I suspect they are doing well, as the current environment makes them an easy (er) sell, and that is why they all have annuity teams. Same reason many brokers encourage excessive trading--$$$
 
I was curious, what is it that everyone dislikes about them? They must be beneficial for certain individuals when they plan for retirement. Can u share a situation or plan where an annuity is a good option?
I don't plan to invest in one. But am curious about them.
Annuities are insurance policies against longevity.

They're pretty good if you happen to exceed your actuarial life expectancy. They're really bad (for you and your heirs) if you don't. Sort of the ultimate investment example of survivor's bias.

The problems start when brokers sell annuities as investments, not as insurance policies.

Moshe Milevsky writes extensively about them, especially the fact that they're overpriced and oversold. A readable example is his book "Are You A Stock Or A Bond?" The conventional wisdom is that everyone needs to annuitize a portion of their retirement income, but the amount varies. For some, Social Security is more than enough. For others, maybe as high as 40% of their income.
 
One other important consideration re: annuities is that you are effectively lending money to an insurance company and they are NOT backed by the FDIC. If you have anything to do with these products (and tread carefully; Fido likes them because of the fat commissions), be very selective about which insurance company you deal with.

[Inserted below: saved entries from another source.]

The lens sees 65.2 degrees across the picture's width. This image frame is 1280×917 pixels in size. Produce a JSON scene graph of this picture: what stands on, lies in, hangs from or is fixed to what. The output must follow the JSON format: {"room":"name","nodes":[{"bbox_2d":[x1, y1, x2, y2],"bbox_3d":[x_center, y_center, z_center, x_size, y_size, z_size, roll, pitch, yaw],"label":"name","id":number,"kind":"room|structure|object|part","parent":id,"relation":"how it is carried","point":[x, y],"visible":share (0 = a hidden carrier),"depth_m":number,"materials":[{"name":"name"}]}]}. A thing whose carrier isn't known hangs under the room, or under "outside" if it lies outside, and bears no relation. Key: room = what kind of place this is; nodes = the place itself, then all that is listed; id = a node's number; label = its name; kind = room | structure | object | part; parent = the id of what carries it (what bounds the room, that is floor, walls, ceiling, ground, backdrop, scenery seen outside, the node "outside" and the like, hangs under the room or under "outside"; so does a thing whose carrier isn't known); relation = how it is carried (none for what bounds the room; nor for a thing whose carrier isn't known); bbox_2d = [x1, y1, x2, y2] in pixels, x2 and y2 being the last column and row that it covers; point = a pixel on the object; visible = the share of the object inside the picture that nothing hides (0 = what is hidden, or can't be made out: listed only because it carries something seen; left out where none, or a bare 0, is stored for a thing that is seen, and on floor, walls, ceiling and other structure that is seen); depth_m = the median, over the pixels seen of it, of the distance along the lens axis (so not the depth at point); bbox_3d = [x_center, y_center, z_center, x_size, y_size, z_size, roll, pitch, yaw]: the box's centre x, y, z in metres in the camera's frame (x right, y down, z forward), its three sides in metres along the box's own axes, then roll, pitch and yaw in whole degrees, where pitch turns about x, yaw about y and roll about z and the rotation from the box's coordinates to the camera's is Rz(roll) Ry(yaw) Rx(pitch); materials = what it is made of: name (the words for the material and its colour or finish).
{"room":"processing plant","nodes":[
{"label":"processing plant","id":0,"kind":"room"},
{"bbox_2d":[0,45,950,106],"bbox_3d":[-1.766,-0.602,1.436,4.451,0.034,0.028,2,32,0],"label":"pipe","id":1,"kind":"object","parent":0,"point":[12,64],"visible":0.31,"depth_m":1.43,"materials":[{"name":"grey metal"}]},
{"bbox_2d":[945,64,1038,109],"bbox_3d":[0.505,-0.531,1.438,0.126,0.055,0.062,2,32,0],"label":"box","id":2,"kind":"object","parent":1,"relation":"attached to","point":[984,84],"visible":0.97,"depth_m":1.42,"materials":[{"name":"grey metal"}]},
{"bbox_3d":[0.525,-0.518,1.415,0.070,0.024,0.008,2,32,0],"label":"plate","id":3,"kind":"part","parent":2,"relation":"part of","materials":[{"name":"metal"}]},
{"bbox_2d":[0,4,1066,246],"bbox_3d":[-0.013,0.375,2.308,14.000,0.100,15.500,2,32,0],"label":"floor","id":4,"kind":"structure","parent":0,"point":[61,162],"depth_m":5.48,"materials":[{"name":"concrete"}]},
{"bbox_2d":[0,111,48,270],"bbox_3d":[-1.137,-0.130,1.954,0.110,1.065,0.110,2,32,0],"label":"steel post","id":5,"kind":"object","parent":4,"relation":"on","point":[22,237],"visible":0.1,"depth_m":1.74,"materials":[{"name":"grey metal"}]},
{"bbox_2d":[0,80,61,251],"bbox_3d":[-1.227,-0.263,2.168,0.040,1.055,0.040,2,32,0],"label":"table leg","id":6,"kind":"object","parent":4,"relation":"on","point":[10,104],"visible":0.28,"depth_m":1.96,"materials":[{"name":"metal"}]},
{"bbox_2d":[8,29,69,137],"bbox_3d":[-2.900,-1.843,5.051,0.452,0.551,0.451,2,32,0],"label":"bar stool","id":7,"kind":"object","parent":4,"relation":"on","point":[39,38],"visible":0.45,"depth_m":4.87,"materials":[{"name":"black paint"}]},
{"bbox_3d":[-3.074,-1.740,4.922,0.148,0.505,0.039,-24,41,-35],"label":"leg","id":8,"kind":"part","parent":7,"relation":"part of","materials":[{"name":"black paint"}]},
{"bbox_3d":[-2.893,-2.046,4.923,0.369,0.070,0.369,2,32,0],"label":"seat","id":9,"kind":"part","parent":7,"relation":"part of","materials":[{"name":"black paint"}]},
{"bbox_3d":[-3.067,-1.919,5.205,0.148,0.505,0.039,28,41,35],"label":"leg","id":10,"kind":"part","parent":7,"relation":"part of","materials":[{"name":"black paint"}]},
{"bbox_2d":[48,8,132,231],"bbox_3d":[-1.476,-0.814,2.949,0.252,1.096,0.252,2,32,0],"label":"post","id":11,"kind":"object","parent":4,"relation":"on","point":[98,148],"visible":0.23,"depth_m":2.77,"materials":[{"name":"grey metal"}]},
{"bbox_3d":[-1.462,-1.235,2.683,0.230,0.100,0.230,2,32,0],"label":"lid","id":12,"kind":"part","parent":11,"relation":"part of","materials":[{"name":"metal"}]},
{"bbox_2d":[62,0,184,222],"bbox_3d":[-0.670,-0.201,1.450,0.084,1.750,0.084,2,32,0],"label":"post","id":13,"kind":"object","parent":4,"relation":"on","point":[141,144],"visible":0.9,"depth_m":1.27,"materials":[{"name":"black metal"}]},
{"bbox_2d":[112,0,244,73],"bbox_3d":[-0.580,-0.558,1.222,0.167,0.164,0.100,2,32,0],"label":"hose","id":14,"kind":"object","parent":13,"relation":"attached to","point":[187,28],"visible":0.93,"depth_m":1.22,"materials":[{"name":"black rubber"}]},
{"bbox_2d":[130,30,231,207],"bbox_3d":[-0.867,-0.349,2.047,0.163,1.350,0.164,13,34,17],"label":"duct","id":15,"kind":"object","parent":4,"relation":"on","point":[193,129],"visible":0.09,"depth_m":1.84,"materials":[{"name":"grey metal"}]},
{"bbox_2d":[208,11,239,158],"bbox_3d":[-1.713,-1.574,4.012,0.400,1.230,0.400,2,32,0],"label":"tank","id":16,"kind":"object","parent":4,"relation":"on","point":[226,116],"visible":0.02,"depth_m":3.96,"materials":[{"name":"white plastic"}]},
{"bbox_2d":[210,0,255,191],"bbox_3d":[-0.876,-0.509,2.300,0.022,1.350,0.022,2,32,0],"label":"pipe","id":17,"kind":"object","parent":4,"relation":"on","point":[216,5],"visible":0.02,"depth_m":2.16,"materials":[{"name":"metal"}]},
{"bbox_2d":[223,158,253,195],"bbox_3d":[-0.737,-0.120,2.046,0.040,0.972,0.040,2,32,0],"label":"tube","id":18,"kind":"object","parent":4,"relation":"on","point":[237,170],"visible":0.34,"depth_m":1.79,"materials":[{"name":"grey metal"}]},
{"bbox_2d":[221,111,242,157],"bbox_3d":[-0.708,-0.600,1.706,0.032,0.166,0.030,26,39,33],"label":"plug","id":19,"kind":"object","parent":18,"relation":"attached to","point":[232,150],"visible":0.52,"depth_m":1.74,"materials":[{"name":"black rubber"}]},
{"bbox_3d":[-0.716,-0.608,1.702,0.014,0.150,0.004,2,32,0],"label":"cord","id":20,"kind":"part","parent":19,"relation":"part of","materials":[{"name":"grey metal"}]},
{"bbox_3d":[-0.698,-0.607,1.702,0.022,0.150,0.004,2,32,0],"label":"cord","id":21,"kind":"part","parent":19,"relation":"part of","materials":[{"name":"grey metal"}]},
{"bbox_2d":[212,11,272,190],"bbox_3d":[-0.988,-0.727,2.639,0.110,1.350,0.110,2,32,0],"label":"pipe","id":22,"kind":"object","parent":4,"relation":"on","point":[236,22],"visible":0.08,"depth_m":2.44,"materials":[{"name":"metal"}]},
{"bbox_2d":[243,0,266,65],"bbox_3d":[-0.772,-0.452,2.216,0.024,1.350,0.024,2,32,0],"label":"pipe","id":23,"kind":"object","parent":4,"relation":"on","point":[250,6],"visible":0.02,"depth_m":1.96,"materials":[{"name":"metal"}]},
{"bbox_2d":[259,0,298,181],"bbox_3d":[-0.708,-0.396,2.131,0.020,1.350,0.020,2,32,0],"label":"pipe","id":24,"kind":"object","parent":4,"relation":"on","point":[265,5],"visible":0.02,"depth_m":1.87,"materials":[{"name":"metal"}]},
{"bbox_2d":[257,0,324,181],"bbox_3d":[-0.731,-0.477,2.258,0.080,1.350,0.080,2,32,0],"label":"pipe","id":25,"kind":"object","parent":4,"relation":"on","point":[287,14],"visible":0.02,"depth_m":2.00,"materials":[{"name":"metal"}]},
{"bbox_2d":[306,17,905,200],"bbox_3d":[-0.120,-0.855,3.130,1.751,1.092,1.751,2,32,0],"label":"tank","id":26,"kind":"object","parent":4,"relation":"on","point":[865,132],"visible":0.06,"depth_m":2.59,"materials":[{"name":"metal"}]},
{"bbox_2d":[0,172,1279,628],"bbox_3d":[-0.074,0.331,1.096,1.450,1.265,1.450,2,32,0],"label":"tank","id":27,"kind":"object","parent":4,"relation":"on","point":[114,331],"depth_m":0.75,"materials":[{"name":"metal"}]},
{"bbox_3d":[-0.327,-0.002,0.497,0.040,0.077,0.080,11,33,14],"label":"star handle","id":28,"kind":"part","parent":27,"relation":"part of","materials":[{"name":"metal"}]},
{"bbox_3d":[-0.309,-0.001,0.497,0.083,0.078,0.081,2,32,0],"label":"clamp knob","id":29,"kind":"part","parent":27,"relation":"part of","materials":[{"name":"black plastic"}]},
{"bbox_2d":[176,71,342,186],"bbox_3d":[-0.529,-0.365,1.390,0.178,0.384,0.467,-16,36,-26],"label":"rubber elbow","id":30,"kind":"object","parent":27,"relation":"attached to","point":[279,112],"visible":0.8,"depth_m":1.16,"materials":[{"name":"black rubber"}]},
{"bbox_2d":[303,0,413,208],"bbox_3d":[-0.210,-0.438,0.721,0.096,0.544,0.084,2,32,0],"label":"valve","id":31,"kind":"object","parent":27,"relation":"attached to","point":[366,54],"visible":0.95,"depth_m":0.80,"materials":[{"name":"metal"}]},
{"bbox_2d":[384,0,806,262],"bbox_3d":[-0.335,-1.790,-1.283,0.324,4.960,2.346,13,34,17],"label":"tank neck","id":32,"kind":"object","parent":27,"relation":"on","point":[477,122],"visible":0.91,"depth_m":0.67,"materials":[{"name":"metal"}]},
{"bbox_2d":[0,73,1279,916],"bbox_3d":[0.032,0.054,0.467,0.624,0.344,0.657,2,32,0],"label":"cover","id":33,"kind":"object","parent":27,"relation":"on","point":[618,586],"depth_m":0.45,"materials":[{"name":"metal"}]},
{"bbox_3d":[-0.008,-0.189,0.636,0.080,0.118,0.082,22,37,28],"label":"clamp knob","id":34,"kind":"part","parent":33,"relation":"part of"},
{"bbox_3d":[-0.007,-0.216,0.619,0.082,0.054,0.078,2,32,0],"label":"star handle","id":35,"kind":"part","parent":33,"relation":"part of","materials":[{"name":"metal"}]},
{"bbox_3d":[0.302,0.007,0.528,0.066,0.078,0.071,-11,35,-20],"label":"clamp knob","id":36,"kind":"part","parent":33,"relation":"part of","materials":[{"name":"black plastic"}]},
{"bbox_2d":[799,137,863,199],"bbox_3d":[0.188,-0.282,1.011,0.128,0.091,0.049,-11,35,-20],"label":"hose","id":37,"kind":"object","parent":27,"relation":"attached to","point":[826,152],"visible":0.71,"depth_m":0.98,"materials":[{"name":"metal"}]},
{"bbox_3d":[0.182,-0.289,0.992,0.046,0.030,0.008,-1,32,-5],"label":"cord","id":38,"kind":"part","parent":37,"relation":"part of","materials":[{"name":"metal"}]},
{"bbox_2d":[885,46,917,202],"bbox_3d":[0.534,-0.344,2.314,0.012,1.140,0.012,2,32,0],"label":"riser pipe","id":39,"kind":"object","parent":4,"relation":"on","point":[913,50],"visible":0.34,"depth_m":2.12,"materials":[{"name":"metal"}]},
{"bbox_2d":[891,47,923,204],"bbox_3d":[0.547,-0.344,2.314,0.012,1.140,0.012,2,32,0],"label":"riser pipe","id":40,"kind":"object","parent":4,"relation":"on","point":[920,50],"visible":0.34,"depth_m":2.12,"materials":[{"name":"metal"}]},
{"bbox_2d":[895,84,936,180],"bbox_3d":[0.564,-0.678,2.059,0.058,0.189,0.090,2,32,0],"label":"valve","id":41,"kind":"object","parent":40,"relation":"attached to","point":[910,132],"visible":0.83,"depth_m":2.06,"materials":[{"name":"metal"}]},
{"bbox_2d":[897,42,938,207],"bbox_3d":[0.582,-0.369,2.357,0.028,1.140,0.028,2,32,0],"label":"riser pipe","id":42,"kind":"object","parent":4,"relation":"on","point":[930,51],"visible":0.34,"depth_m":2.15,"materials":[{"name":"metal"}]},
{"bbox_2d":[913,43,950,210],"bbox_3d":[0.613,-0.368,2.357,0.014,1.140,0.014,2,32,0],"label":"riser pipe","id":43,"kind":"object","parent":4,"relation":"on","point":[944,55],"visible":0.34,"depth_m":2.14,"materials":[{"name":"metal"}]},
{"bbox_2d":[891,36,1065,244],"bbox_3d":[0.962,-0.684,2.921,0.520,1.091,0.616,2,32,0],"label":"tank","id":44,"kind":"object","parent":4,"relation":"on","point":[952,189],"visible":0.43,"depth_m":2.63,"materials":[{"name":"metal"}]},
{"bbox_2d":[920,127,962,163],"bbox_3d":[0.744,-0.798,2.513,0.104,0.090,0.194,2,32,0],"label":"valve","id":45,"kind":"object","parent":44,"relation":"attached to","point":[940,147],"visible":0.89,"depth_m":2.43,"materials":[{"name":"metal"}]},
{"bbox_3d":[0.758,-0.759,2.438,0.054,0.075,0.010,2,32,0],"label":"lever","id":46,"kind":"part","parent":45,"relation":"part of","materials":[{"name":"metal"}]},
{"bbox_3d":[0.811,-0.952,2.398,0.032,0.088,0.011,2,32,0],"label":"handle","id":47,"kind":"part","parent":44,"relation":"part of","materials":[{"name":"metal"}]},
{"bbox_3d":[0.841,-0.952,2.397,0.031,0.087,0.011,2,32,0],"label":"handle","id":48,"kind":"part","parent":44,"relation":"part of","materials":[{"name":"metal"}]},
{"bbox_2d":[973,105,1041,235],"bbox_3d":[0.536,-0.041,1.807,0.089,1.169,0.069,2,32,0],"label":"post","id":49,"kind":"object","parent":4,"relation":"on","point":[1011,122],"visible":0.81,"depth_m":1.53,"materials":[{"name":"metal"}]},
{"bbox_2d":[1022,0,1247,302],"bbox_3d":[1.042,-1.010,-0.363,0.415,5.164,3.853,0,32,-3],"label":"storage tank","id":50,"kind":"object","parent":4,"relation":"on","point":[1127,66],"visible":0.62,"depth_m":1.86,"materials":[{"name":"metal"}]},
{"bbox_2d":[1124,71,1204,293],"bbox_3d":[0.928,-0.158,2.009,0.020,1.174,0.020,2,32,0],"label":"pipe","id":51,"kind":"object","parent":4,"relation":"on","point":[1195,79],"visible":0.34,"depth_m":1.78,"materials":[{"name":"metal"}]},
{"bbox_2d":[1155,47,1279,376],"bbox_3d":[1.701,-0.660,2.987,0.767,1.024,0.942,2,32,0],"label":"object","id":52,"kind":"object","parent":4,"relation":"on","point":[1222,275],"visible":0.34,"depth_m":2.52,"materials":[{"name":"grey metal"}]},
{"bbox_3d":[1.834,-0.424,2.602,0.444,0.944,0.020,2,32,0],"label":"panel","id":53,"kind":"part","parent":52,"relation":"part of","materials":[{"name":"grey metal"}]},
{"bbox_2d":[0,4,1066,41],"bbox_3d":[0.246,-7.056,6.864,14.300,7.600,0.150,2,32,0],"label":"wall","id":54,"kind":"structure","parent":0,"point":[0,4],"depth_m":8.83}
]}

Agree with Brewer. We've seen some big name insurance companies run into problems. I'd be very careful about sinking a larger % of my net worth into an annuity. And yeah, the fat commissions make them very attractive for the sales sharks to push.
 
My rule is that annuities are generally ok if you buy them, generally awful if somebody sells them to you.

So while their is nothing wrong with Fidelity, you absolutely should shop around and find the simplest annuity, with a strong insurance company. Plus I would think three times before sinking more money in to annuity than is covered by the state insurance company guaranty association.
 
I think annuities have a bad rep because the people selling them are either intentionally deceitful or they don't understand the product. As a result people get them when they shouldn't. In addition they are very difficult to understand with alot of detail and different ways that each product works. Plan to spend alot of time studying them if you think they fit your plan.

However, that being said. I bought 4 of them from different companies in order to purchase a pension for myself. I spent about 20% of my assets and set up a pension that should cover my basic expenses in retirement. Frankly I'm a bit tired of managing my money. So I decided to spread out the task a bit. My experience with trying to hire advisers has been very poor. Or maybe I'm too much of a micro manager. But the end result is I need to make the decisions, right or wrong. The deferred annuity with the guaranteed income for life rider was the only product I could find that would guarantee me an income for life without me having to do squat in my old age.

If you do decide to investigate them, do not believe anything that any sales person tells you about them. Just nod, smile, and take the written info so you can study it for yourself. Only believe what you read written on paper from the annuity company. One tip I got while looking at them is that they define their own terms. Make sure you look up their definition for anything they capitalize, even if you think you know the definition of the word. Capitalization makes it a defined term so you need to know how they are defining it. The same term can be defined differently by different companies.

Never buy anything you don't understand. It is very easy to go wrong with an annuity - hence the bad rep. You will understand them better if you view them as an insurance product. For me I bought them to give myself a pension. I understand that the money is pretty much gone from my investment pool and that the fees eat the principal, likely before I will die. Hence no money from the annuities will likely be left for my estate. I'm OK with that as I'd rather have that, then worry if I'll ever run out of money in my old age.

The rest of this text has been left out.